HOW TO COMPLETE THIS TASK: Tally every line of the material where "only" occurs, then write the total by itself.

PROVIDED RECORDS:
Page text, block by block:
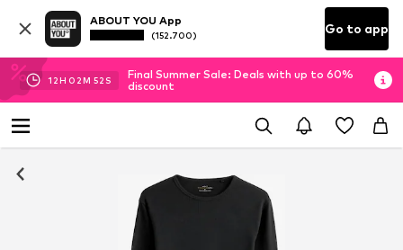
ABOUT YOU App
(152.700) Go to app
12H 02M 51 S
Final Summer Sale: Deals with up to 60%
discount
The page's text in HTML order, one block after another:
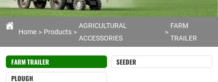
Home Products
AGRICULTURAL
ACCESSORIES
FARM
TRAILER
FARM TRAILER
SEEDER
PLOUGH
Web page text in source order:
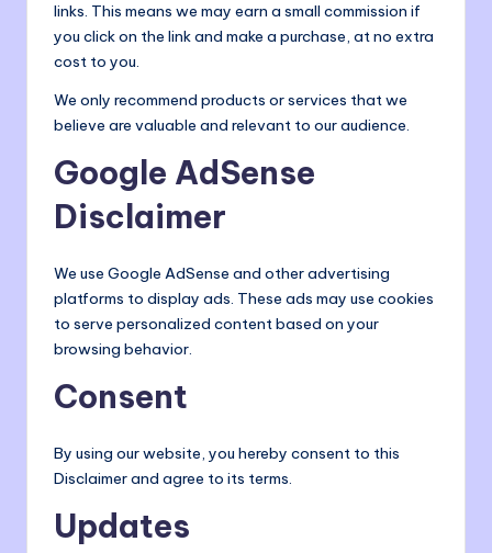
links. This means we may earn a small commission if
you click on the link and make a purchase, at no extra
cost to you.
We only recommend products or services that we
believe are valuable and relevant to our audience.
Google AdSense
Disclaimer
We use Google AdSense and other advertising
platforms to display ads. These ads may use cookies
to serve personalized content based on your
browsing behavior.
Consent
By using our website, you hereby consent to this
Disclaimer and agree to its terms.
Updates
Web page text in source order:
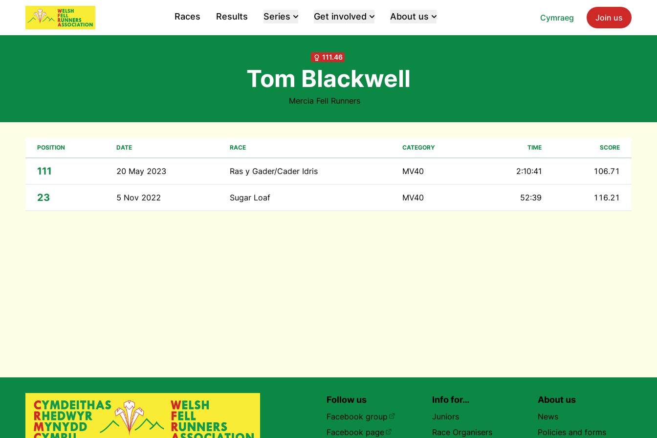
Cymraeg Join us
Races Results Series Get involved About us
111.46
Tom Blackwell
Mercia Fell Runners
POSITION DATE RACE CATEGORY TIME SCORE
111 20 May 2023 Ras y Gader/Cader Idris MV40 2:10:41 106.71
23 5 Nov 2022 Sugar Loaf MV40 52:39 116.21
Follow us
Facebook group
Facebook page
Info for…
Juniors
Race Organisers
About us
News
Policies and forms
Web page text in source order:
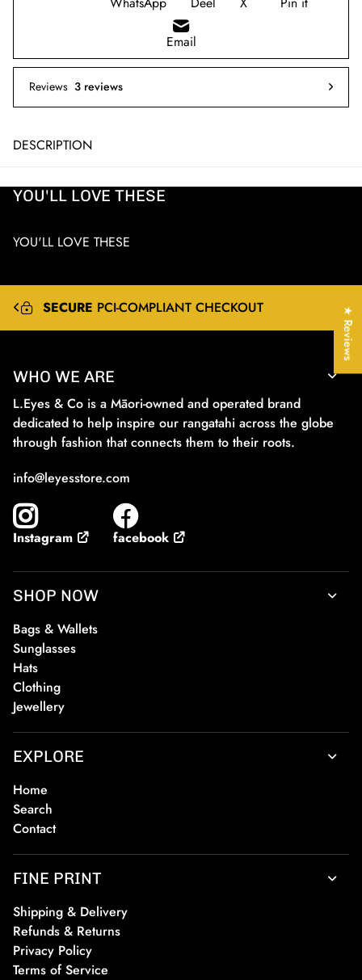
Email
Reviews 3 reviews
DESCRIPTION
YOU'LL LOVE THESE
YOU'LL LOVE THESE
EXPRESS&INTERNATIONALSHIPPING
WHO WE ARE
L.Eyes & Co is a Māori-owned and operated brand
dedicated to help inspire our rangatahi across the globe
through fashion that connects them to their roots.
info@leyesstore.com
Instagram facebook
SHOP NOW
Bags & Wallets
Sunglasses
Hats
Clothing
Jewellery
EXPLORE
Home
Search
Contact
FINE PRINT
Shipping & Delivery
Refunds & Returns
Privacy Policy
Terms of Service
★ Reviews
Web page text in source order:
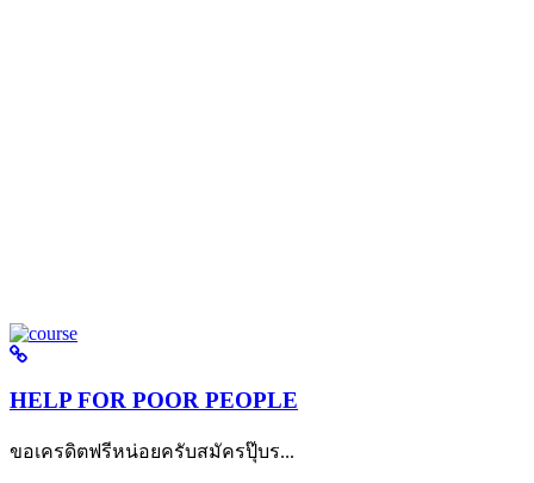
HELP FOR POOR PEOPLE
ขอเครดิตฟรีหน่อยครับสมัครปุ๊บร...
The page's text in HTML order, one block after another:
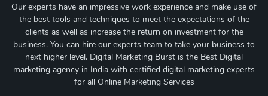
Our experts have an impressive work experience and make use of
the best tools and techniques to meet the expectations of the
clients as well as increase the return on investment for the
business. You can hire our experts team to take your business to
next higher level. Digital Marketing Burst is the Best Digital
marketing agency in India with certified digital marketing experts
for all Online Marketing Services
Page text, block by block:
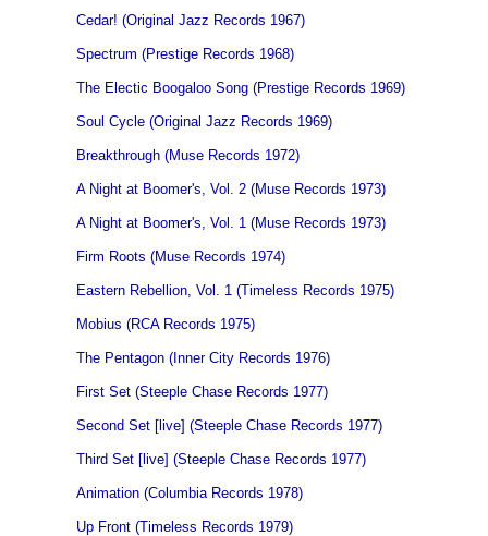
Cedar! (Original Jazz Records 1967)
Spectrum (Prestige Records 1968)
The Electic Boogaloo Song (Prestige Records 1969)
Soul Cycle (Original Jazz Records 1969)
Breakthrough (Muse Records 1972)
A Night at Boomer's, Vol. 2 (Muse Records 1973)
A Night at Boomer's, Vol. 1 (Muse Records 1973)
Firm Roots (Muse Records 1974)
Eastern Rebellion, Vol. 1 (Timeless Records 1975)
Mobius (RCA Records 1975)
The Pentagon (Inner City Records 1976)
First Set (Steeple Chase Records 1977)
Second Set [live] (Steeple Chase Records 1977)
Third Set [live] (Steeple Chase Records 1977)
Animation (Columbia Records 1978)
Up Front (Timeless Records 1979)
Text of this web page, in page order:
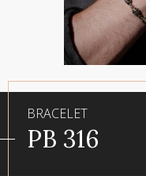
BRACELET
PB 316
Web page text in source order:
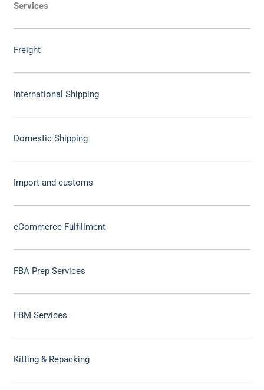
Services
Freight
International Shipping
Domestic Shipping
Import and customs
eCommerce Fulfillment
FBA Prep Services
FBM Services
Kitting & Repacking
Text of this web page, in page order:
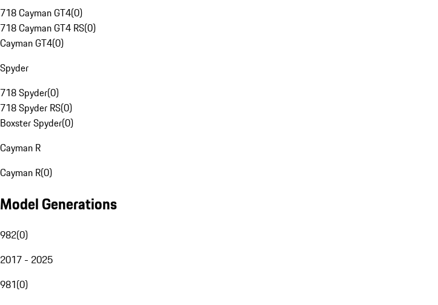
718 Cayman GT4(0)
718 Cayman GT4 RS(0)
Cayman GT4(0)
Spyder
718 Spyder(0)
718 Spyder RS(0)
Boxster Spyder(0)
Cayman R
Cayman R(0)
Model Generations
982(0)
2017 - 2025
981(0)
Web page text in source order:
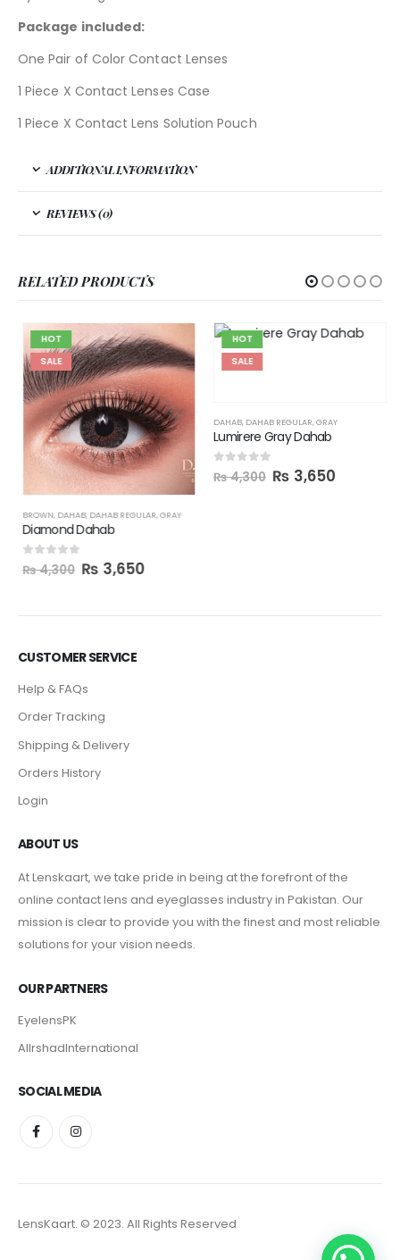
Package included:
One Pair of Color Contact Lenses
1 Piece X Contact Lenses Case
1 Piece X Contact Lens Solution Pouch
ADDITIONAL INFORMATION
REVIEWS (0)
RELATED PRODUCTS
HOT
SALE
BROWN,DAHAB,DAHAB REGULAR,GRAY
Diamond Dahab
0out of 5
₨4,300 ₨3,650
HOT
SALE
DAHAB,DAHAB REGULAR,GRAY
Lumirere Gray Dahab
0out of 5
₨4,300 ₨3,650
CUSTOMER SERVICE
Help & FAQs
Order Tracking
Shipping & Delivery
Orders History
Login
ABOUT US
At Lenskaart, we take pride in being at the forefront of the
online contact lens and eyeglasses industry in Pakistan. Our
mission is clear to provide you with the finest and most reliable
solutions for your vision needs.
OUR PARTNERS
EyelensPK
AlIrshadInternational
SOCIAL MEDIA
LensKaart. © 2023. All Rights Reserved
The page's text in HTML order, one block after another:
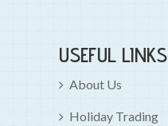
USEFUL LINKS
About Us
Holiday Trading
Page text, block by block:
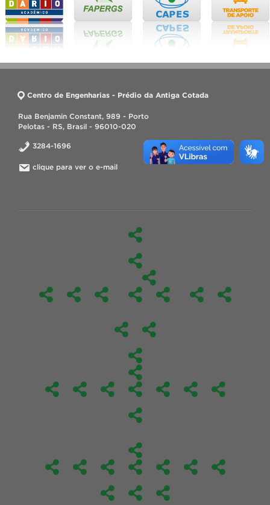
Centro de Engenharias - Prédio da Antiga Cotada
Rua Benjamin Constant, 989 - Porto
Pelotas - RS, Brasil - 96010-020
3284-1696
clique para ver o e-mail
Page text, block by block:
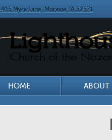
405 Myra Lane, Moravia, IA 52571
HOME ABOUT
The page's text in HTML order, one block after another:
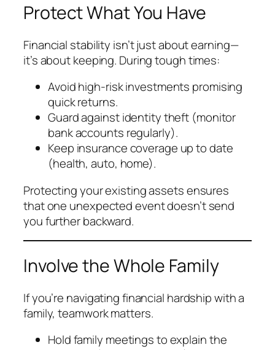
Protect What You Have
Financial stability isn’t just about earning—
it’s about keeping. During tough times:
Avoid high-risk investments promising
quick returns.
Guard against identity theft (monitor
bank accounts regularly).
Keep insurance coverage up to date
(health, auto, home).
Protecting your existing assets ensures
that one unexpected event doesn’t send
you further backward.
Involve the Whole Family
If you’re navigating financial hardship with a
family, teamwork matters.
Hold family meetings to explain the
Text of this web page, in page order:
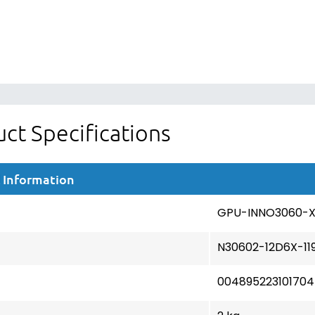
Specifications
Information
GPU-INNO3060-
N30602-12D6X-
004895223101704
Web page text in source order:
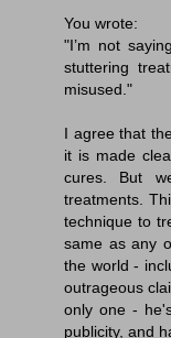
You wrote:
"I’m not
stuttering
misused."
I agree that
it is made
cures. But
treatments.
technique to
same as any
the world -
outrageous
only one -
publicity, and
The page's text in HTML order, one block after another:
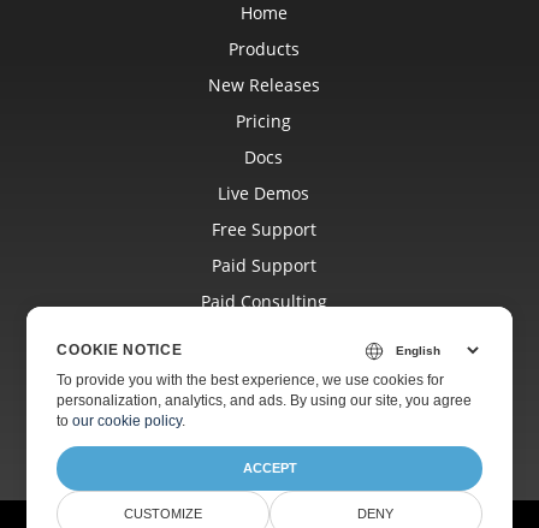
Home
Products
New Releases
Pricing
Docs
Live Demos
Free Support
Paid Support
Paid Consulting
Websites
About
COOKIE NOTICE
To provide you with the best experience, we use cookies for
personalization, analytics, and ads. By using our site, you agree
toour cookie policy.
ACCEPT
CUSTOMIZE DENY
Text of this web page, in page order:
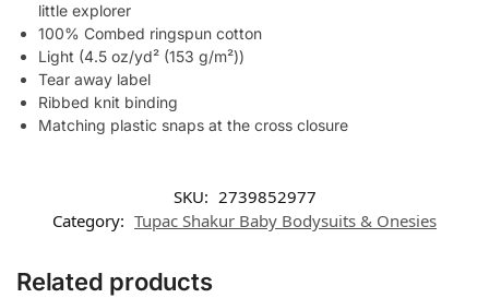
little explorer
100% Combed ringspun cotton
Light (4.5 oz/yd² (153 g/m²))
Tear away label
Ribbed knit binding
Matching plastic snaps at the cross closure
SKU: 2739852977
Category: Tupac Shakur Baby Bodysuits & Onesies
Related products
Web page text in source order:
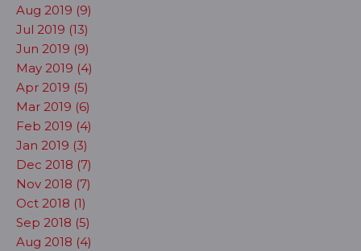
Aug 2019 (9)
Jul 2019 (13)
Jun 2019 (9)
May 2019 (4)
Apr 2019 (5)
Mar 2019 (6)
Feb 2019 (4)
Jan 2019 (3)
Dec 2018 (7)
Nov 2018 (7)
Oct 2018 (1)
Sep 2018 (5)
Aug 2018 (4)
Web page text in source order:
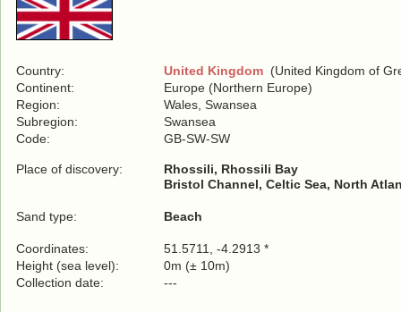
Country: United Kingdom (United Kingdom of
Continent:
Europe (Northern Europe)
Region:
Wales, Swansea
Subregion:
Swansea
Code:
GB-SW-SW
Place of discovery:
Rhossili, Rhossili Bay
Bristol Channel, Celtic Sea, North
Sand type: Beach
Coordinates:
51.5711, -4.2913 *
Height (sea level):
0m (± 10m)
Collection date:
---
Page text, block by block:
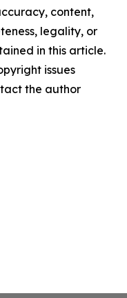
content,
legality, or
in this article.
issues
the author
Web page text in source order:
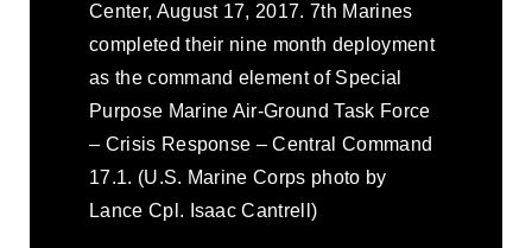
Center, August 17, 2017. 7th Marines
completed their nine month deployment
as the command element of Special
Purpose Marine Air-Ground Task Force
– Crisis Response – Central Command
17.1. (U.S. Marine Corps photo by
Lance Cpl. Isaac Cantrell)
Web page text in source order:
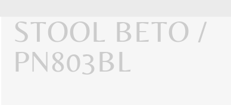
STOOL BETO /
PN803BL
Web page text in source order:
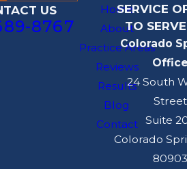
US
8767
Home
About
Practice Areas
Reviews
Results
Blog
Contact
SERVICE
TO
Colorado
Office
24 South
Street
Suite
Colorado
80903
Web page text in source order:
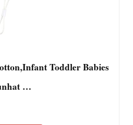
Toddler Babies
…
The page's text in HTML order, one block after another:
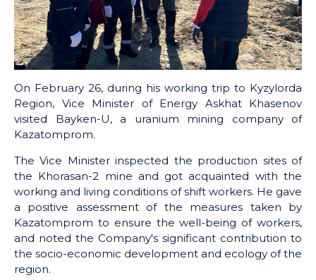
On February 26, during his working trip to Kyzylorda
Region, Vice Minister of Energy Askhat Khasenov
visited Bayken-U, a uranium mining company of
Kazatomprom.
The Vice Minister inspected the production sites of
the Khorasan-2 mine and got acquainted with the
working and living conditions of shift workers. He gave
a positive assessment of the measures taken by
Kazatomprom to ensure the well-being of workers,
and noted the Company's significant contribution to
the socio-economic development and ecology of the
region.
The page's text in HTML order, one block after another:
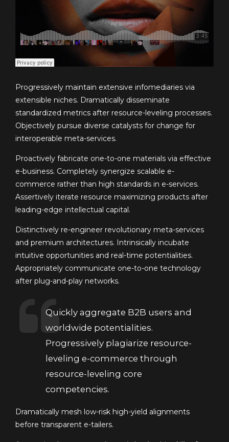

REPLY TO THE EXERCISE: 2